France Seeks 'Three Strikes' Law vs Web Piracy

France is determined to shut down Internet piracy, and President Nicolas Sarkozy won't take no for an answer. Sarkozy is working to pass a "Three Strikes" rule that would kick anyone who illegally downloads three times, off the internet.

If France were to pass this kind of law, other countries like the U.K. could quickly follow suit. France's upper house passed the law, but last week the National Assembly rejected it, in part because banned Internet users would still have to pay for their broadband service.

Now Sarkozy's government is back at work, tweaking the bill to resubmit it to parliament. Tomorrow the president of France's National Assembly and party leaders will meet to discuss tweaks and a timetable. Experts fully expect some version of this bill to eventually pass.

But enforcement won't be easy. Pirates are smart enough to steal copyrighted content — won't they be smart enough to figure out how to get broadband access? To tackle this issue the bill would create a government agency to find pirates and tell their Internet service providers to cut them off. Those government agents are going to have to be sneaky and persistent. Plus there's the challenge of getting the service providers on board.
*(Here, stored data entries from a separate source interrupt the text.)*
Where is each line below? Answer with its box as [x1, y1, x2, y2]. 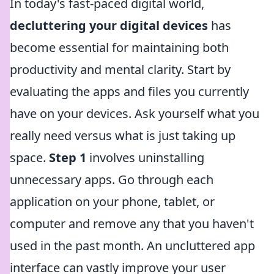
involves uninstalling [86, 149, 204, 166]
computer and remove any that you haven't [10, 215, 254, 232]
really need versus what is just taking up [10, 127, 235, 144]
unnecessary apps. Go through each [10, 171, 213, 188]
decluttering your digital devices [10, 17, 208, 34]
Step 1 [49, 149, 86, 166]
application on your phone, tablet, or [10, 193, 215, 210]
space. [10, 149, 49, 166]

Piracy is a huge problem for Hollywood, which, according to the MPAA, generates a disproportionate percentage of movies distributed around the world. There's no doubt that a crackdown is necessary: Hollywood loses about $20 billion every year to piracy. But does it make more sense to attack the people pirating content, or the companies that enable them?

The U.K. has discussed a similar three-strikes rule for online pirates. But the British recording industry and British Internet service providers haven't been able to make a deal on how to tackle the problem. They need so much help that Britain's communications minister created a new government agency to mediate between the two.
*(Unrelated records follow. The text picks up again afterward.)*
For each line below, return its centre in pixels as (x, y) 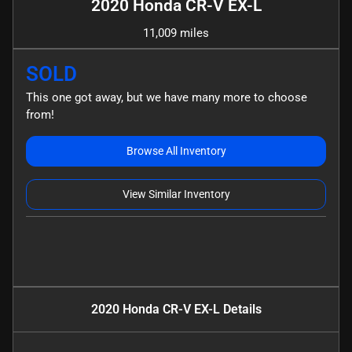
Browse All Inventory (176, 150)
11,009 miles (176, 33)
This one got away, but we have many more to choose (167, 97)
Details (240, 309)
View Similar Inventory (176, 194)

Would three strikes work in the U.S.? Because of the sheer scale of the problem it would be challenging to go after everyone who illegally downloaded a song, to say the least. Could broadband service providers be enlisted? Maybe; we'll see how it goes in France and the U.K.

Could consumers be forced to pay even when they've been kicked offline? In the U.S., there's no way that consumers, even those responsible for piracy, will put up with that.